事業内容
株式会社北日本銀行は1942年創業、岩手県盛岡市に本店を置く地域金融機関。本店ほか支店76か店を通じて預金・貸出・有価証券投資・外国為替等の銀行業務を中核とし、連結子会社きたぎんリース・システム㈱によるリース業、きたぎんユーシー㈱によるクレジットカード・信用保証業、2025年7月設立のきたぎんキャピタルパートナーズ㈱による投資業務を加えた4事業で構成される。
主要顧客は岩手県内の個人・中小企業・地方公共団体であり、八戸から仙台をコア事業基盤として地域外への貸出拡大も進めている。東京証券取引所プライム市場上場。
ビジネスモデル
資金運用収益(貸出金利息15,702百万円・有価証券利息配当金6,089百万円)が収益の大宗を占め、預金調達コストとの利鞘で資金利益19,250百万円を確保する。これに役務取引等利益597百万円(投資信託・保険窓販・為替手数料等)、リース業セグメント利益156百万円、クレジットカード・信用保証業セグメント利益181百万円が加わる。
グループ内クロスセルにより銀行顧客基盤をリース・保証・カード各子会社の収益源として活用する構造をとる。
企業の強み
2026年3月期末の単体貸出金総額は1,123,487百万円(前年度末比14,041百万円増)。うち岩手県外貸出金は457,094百万円(前年度末比12,165百万円増、増減率2.73%)に達し、地域外への分散も進む。
事業性貸出金527,011百万円・個人ローン532,065百万円とバランスよく構成されており、特定セクター集中リスクを抑制している。
生保・投信の預かり資産残高は126,691百万円(前年度末比6,867百万円増)。投資信託取扱業務手数料279百万円・保険窓販手数料273百万円を計上し、金利収益に依存しない手数料収益基盤を保有する。
フィナンシャルイノベーション&ソリューション部と投資専門子会社の連携により、資産運用ニーズへの対応力を強化している。
2026年3月末の単体自己資本比率は9.57%(目標9.5%以上を達成)、連結自己資本比率は9.89%。正常債権残高は11,152億円と前年度末比増加。
破産更生債権等73億円・危険債権93億円・要管理債権14億円にとどまり、資産健全性は維持されている。修正OHRは68.17%と中期計画目標75%未満を大幅に達成している。
エンヴァリスの着眼点
業績トレンド
連結経常収益は2026年3月期30,308百万円(前期比+14.8%)と2期ぶりに大幅増収に転換。外部要因として金利上昇による貸出金利息(15,659百万円、+18.4%)・有価証券利息配当金(5,989百万円、+27.0%)の増加が主因。
連結経常利益6,343百万円(+13.7%)、親会社株主帰属当期純利益4,363百万円(+8.8%)と5期連続増益を達成。一方、資金調達費用が2,935百万円(前期956百万円から約3倍)に急増し、個別貸倒引当金繰入額1,111百万円も新たに発生。

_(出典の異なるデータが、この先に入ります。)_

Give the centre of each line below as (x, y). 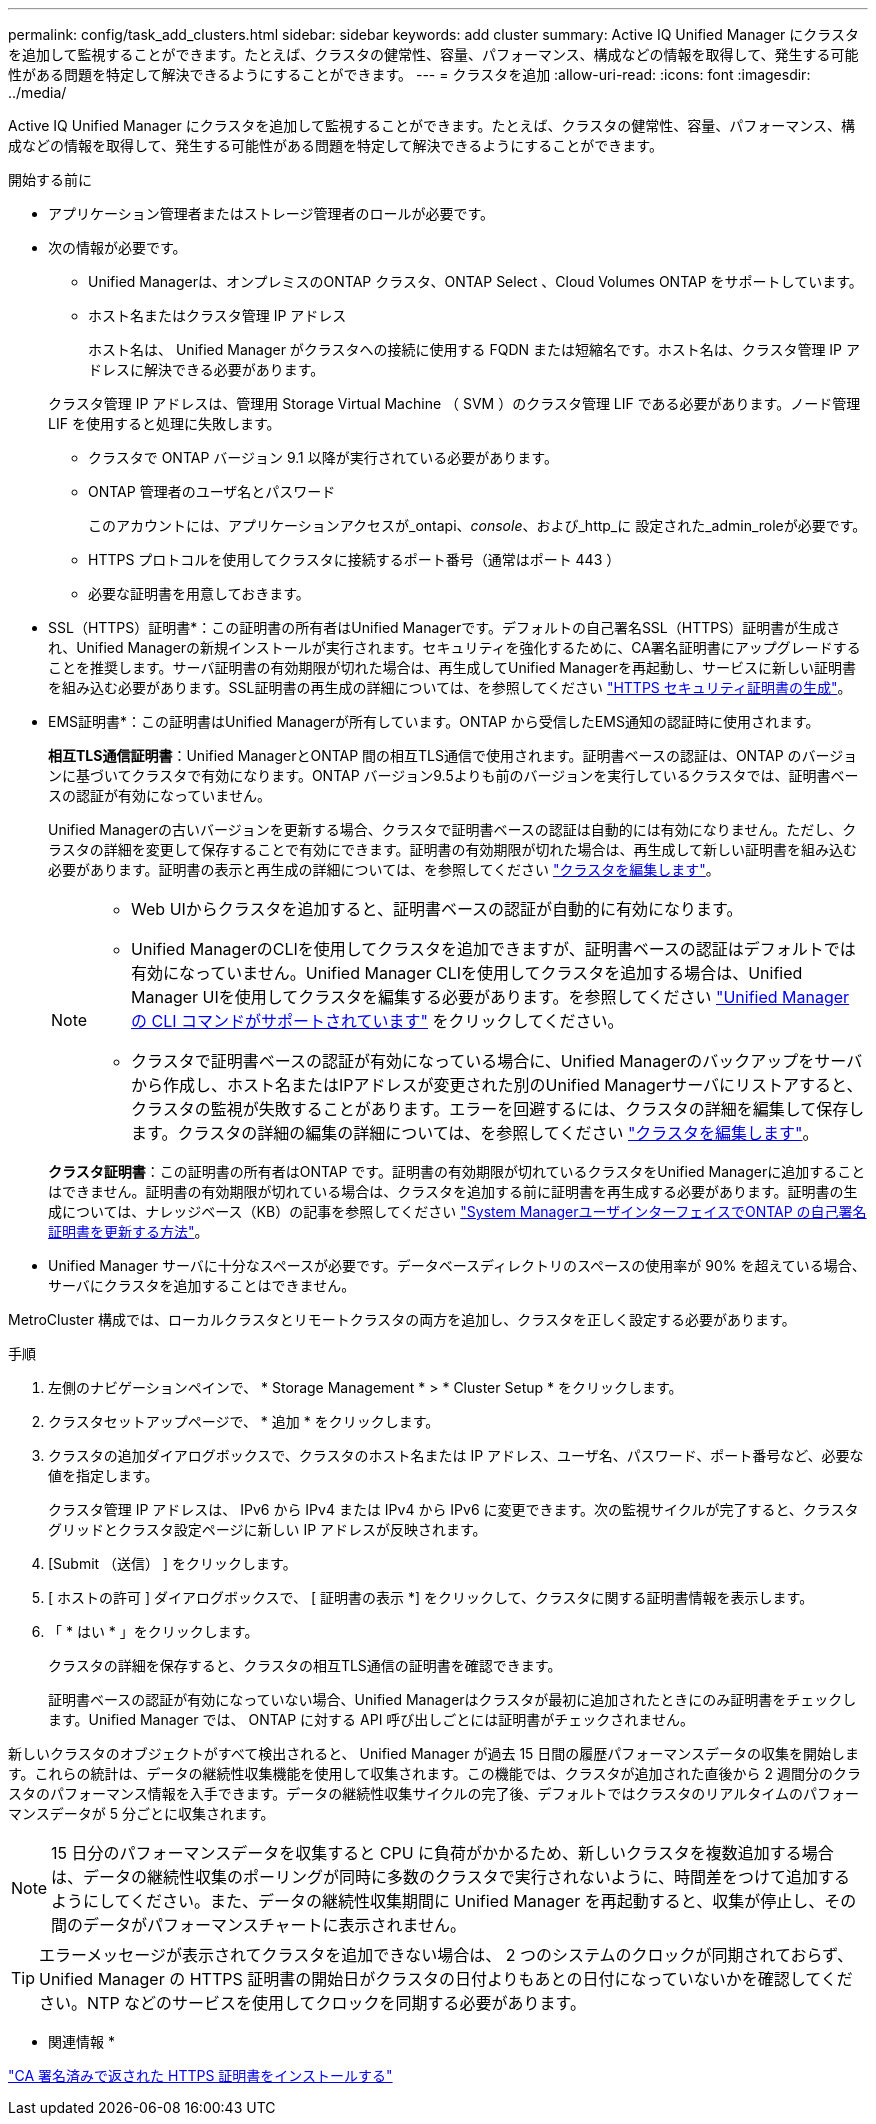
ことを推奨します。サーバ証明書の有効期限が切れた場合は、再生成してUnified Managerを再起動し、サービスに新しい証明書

2027年3月期は連結経常利益6,600百万円(+4.0%)、当期純利益4,500百万円(+3.1%)を予想しており、増益ペースは鈍化する見通し。
成長戦略
中期計画「BRANDING THE KITAGIN QUALITY 2027」のもと投資・預かり資産・県外展開で収益多様化
2025年7月に投資業を担う新会社きたぎんキャピタルパートナーズ株式会社を設立し連結子会社化。事業承継・プロジェクトファイナンス等の高付加価値業務を担い、資金利益依存からの収益多様化を図る。2026年3月期は経常収益11百万円・経常損失5百万円と立ち上げ段階。
生保・投信預かり残高は126,691百万円(前期比+5.73%)と着実に拡大。投資信託+16.04%、個人年金保険+23.47%と高成長を維持。手数料収益の安定化と顧客の資産形成支援を両立させる戦略で、役務取引等収益の底上げを目指す。
単体岩手県外貸出金は457,094百万円(前期比+12,165百万円、+2.73%)と県内(+0.28%)を大幅に上回る成長率で拡大。県外平均残高451,793百万円(前期比+16,034百万円、+3.67%)と収益貢献も拡大しており、地域経済の人口減少リスクを分散する重要な戦略軸となっている。
2025年9月に配当性向35%を目安とする株主還元方針を策定。2026年3月期年間配当184円(配当性向34.9%)、2027年3月期予想192円(同35.0%)と方針に沿った増配を実施。自己株式消却(975百万円相当)も実施し、ROE向上(当期純利益ベース4.88%、前期4.65%)に取り組む。